In Arizona, for example, triage decisions involve scoring each patient based on a medical assessment that includes considering the patient’s likelihood of dying within one and five years. While this decision is hypothetically made without regard to race or ethnicity, people of color are more likely to have conditions such as heart disease that limit their life expectancy.

I thought surely if other people knew
inequality was causing people to die,
they would take it more seriously.
Julia Lynch, University of Pennsylvania

Like many health researchers, Lynch has been discouraged watching the ways coronavirus has deepened structural inequities. “I thought surely if other people knew inequality was causing people to die, they would take it more seriously,” Lynch says. She hopes coronavirus is finally demonstrating “how awful the consequences of severe inequality are.”

In the face of such inequality, Raymond says coordinated federal leadership is especially important—and currently lacking. He worries about conflicting triage standards, adding “we’ve already seen this with testing”—for example, the preferential allocation of scarce tests to professional athletes. Raymond believes that a national rule-based system with transparent standards is more likely to treat all patients fairly, ensuring care doesn’t just go to the richest or the most well-connected.

In the midst of America’s crisis, doctors working in low-resource settings can offer valuable lessons, says Tammam Aloudat, a Syrian doctor who is deputy executive director of the Access Campaign at the medical aid nonprofit Doctors Without Borders/Médecins Sans Frontières (MSF).

"My last mission was in a pediatric hospital in the south of Niger, where we had 700 beds and almost all patients had severe malnutrition or malaria, and quite high mortality,” Aloudat says. “Doctors on the ground needed to make judgments that lead to some surviving and others not, depending on their situation and the available care—and that is an extremely difficult task and a very traumatic one.”

He suggests hospital administrations should consult doctors and the community to help providers make fair decisions. Medical professionals should also discuss their patients together on a regular basis and make collective decisions.
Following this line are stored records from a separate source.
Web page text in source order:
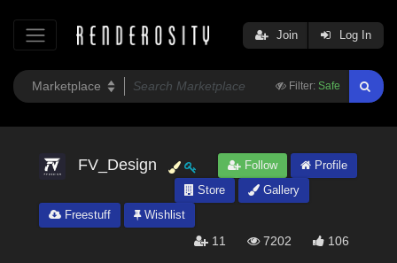
Filter: Safe
Join Log In
FV_Design Follow
Profile
Store
Gallery
Freestuff
Wishlist
11 7202 106

When trying to decide whether to remove a COVID-19 patient who’s not improving from a much-needed ventilator, having multiple opinions can help distribute the moral and mental burden of removing care.

While Aloudat agrees with Raymond on the importance of having a rule-based system, he emphasizes the importance of not being too prescriptive. Rigid rules can become overly restrictive when applied to ongoing pandemics because it’s not always clear which patients will deteriorate or improve, he says: “People on the ground have the best knowledge of their patients.”

Aloudat suggests adopting a justice-guided but utilitarian approach. His example: During the 2015 Ebola outbreak in West Africa, testing capacity lagged, but clinicians had to decide which patients would be admitted to the hospital where they would certainly be exposed if they weren’t already ill. MSF’s solution was to develop a new ward, where people waiting for test results could be quarantined from the community.

“Previous generations of medics didn’t have to do this balancing in the U.S.,” Aloudat says. But now, every decision seems to come with a cost: “In a low-resource setting, on all levels of care there’s always more demand than supply. One has to choose.”